## [TO DO]
Each line from the first line of the entries through the line holding "produce small dispersions" is to be restated word for word; nothing else, and no picture, belongs in the answer.

....................

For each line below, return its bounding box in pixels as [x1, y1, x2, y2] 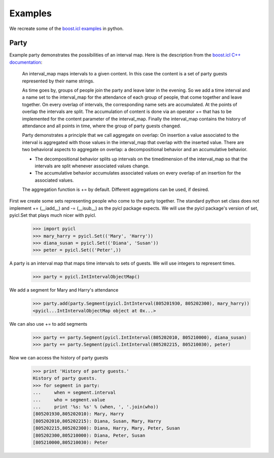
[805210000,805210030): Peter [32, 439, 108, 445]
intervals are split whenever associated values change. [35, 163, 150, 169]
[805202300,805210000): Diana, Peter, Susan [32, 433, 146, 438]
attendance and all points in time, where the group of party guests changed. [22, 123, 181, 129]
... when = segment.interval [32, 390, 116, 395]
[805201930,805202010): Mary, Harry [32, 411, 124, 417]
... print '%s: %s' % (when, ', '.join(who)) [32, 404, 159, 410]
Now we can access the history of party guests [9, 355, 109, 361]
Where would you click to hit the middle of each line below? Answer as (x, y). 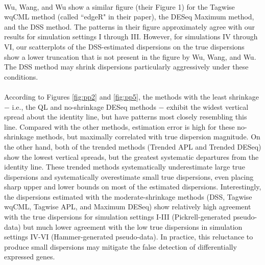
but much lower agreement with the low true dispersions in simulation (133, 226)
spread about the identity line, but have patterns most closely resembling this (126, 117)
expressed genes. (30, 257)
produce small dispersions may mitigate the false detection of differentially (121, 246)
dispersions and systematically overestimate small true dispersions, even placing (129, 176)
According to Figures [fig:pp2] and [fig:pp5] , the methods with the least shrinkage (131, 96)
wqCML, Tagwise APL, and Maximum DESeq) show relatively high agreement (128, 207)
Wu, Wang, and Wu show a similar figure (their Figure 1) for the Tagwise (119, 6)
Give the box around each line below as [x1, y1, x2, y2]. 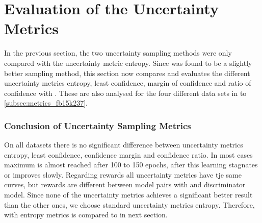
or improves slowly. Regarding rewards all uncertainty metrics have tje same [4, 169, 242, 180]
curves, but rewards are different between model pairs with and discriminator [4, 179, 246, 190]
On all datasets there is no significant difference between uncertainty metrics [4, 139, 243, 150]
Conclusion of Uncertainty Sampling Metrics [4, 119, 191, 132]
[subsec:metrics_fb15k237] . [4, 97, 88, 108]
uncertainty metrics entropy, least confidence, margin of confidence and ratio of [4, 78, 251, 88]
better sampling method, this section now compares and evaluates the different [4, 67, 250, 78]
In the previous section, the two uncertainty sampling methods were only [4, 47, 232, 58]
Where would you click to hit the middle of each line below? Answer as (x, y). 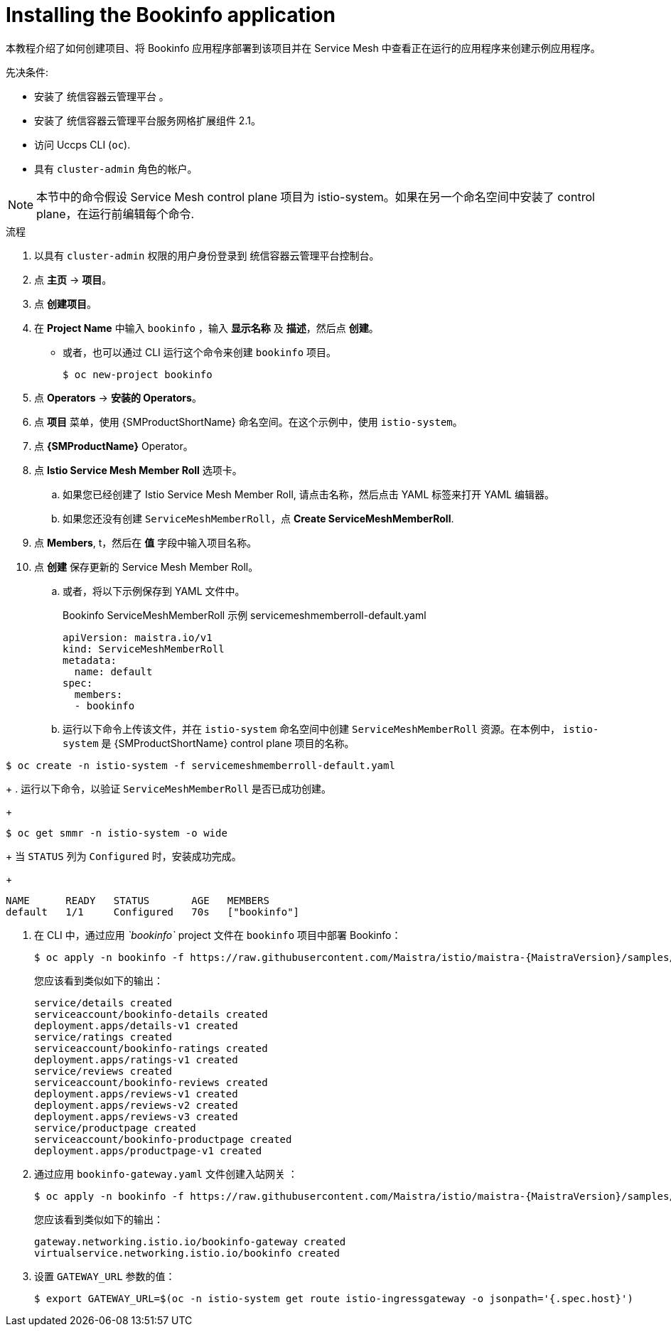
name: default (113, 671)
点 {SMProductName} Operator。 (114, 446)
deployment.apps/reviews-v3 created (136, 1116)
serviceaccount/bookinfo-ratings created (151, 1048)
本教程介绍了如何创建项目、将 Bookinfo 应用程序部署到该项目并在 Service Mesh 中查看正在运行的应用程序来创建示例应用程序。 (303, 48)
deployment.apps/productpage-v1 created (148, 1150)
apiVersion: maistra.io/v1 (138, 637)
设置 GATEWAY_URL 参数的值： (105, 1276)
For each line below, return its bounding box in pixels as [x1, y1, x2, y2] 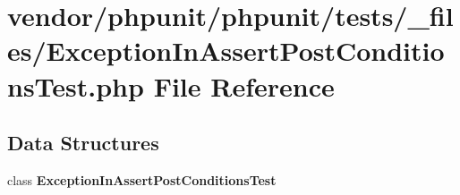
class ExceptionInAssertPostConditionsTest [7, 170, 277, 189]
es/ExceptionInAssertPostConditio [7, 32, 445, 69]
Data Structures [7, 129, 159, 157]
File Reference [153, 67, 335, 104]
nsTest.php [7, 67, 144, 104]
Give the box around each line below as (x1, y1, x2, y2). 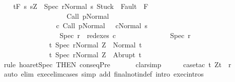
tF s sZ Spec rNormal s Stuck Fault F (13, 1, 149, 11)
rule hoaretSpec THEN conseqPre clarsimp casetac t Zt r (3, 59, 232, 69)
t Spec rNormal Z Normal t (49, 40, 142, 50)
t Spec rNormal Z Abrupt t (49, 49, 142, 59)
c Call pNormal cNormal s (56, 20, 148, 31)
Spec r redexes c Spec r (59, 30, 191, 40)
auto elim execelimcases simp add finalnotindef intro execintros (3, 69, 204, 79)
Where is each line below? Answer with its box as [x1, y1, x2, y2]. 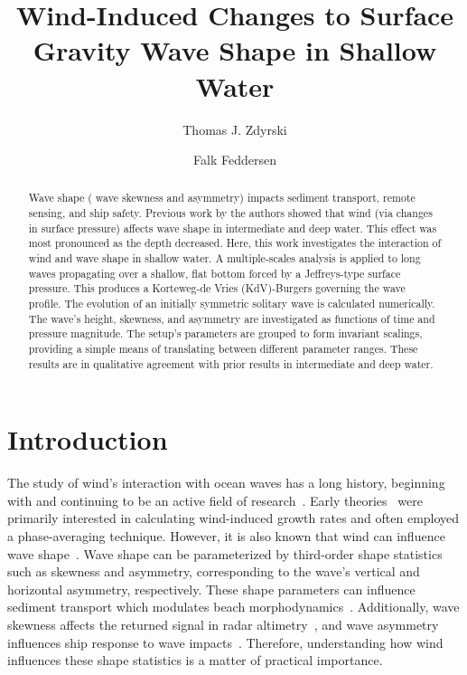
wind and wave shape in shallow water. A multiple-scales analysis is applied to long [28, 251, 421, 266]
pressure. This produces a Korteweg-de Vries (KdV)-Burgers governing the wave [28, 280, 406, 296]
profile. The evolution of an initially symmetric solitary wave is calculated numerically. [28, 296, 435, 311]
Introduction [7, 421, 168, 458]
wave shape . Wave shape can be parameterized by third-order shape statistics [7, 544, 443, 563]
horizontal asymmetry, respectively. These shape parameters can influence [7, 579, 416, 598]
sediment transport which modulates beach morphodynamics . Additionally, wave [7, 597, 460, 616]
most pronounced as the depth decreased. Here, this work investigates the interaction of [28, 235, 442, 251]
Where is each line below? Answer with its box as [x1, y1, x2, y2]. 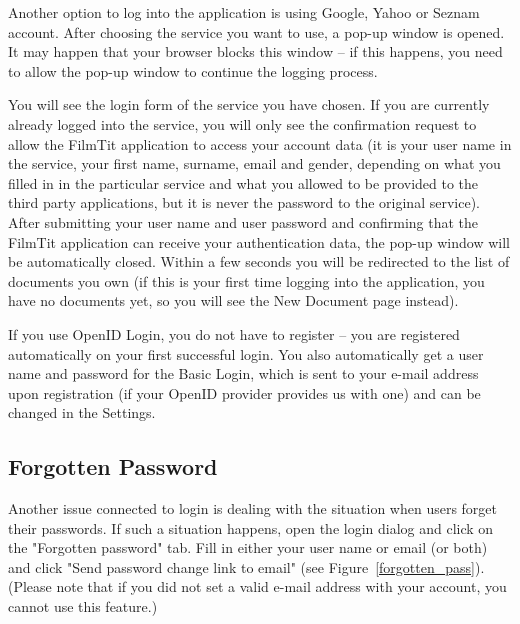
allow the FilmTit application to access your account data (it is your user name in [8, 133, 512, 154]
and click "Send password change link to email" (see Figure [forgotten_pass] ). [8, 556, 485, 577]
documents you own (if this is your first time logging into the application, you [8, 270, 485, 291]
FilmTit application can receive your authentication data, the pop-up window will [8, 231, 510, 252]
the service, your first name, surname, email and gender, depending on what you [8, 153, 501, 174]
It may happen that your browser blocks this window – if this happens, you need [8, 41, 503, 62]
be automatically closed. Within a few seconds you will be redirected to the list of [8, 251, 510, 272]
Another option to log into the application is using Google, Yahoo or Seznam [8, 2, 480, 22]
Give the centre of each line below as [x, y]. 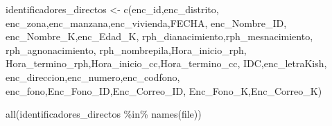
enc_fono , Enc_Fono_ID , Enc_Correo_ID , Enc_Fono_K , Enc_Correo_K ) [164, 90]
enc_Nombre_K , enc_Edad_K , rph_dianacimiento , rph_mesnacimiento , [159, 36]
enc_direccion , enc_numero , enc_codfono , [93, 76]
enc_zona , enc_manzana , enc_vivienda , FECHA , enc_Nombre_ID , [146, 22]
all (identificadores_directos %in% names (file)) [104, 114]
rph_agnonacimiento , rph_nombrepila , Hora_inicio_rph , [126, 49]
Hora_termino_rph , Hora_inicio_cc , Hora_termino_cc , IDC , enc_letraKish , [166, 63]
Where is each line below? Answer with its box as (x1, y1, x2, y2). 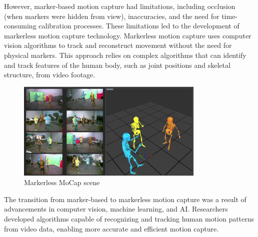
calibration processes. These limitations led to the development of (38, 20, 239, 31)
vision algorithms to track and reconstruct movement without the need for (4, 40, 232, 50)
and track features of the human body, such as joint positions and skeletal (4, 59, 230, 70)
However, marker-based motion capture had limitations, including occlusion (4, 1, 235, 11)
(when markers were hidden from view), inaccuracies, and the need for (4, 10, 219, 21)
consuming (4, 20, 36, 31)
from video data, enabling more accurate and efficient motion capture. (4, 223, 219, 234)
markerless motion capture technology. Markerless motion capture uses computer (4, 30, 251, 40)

....................

## [EXPECTED OUTPUT]
For each line below, return its bounding box in pixels as [x1, y1, x2, y2] 
[805210000,805210030): Peter [32, 439, 108, 445]
intervals are split whenever associated values change. [35, 163, 150, 169]
[805202300,805210000): Diana, Peter, Susan [32, 433, 146, 438]
attendance and all points in time, where the group of party guests changed. [22, 123, 181, 129]
... when = segment.interval [32, 390, 116, 395]
[805201930,805202010): Mary, Harry [32, 411, 124, 417]
... print '%s: %s' % (when, ', '.join(who)) [32, 404, 159, 410]
Now we can access the history of party guests [9, 355, 109, 361]
Where would you click to hit the middle of each line below? Answer as (x, y). 
but much lower agreement with the low true dispersions in simulation (133, 226)
spread about the identity line, but have patterns most closely resembling this (126, 117)
expressed genes. (30, 257)
produce small dispersions may mitigate the false detection of differentially (121, 246)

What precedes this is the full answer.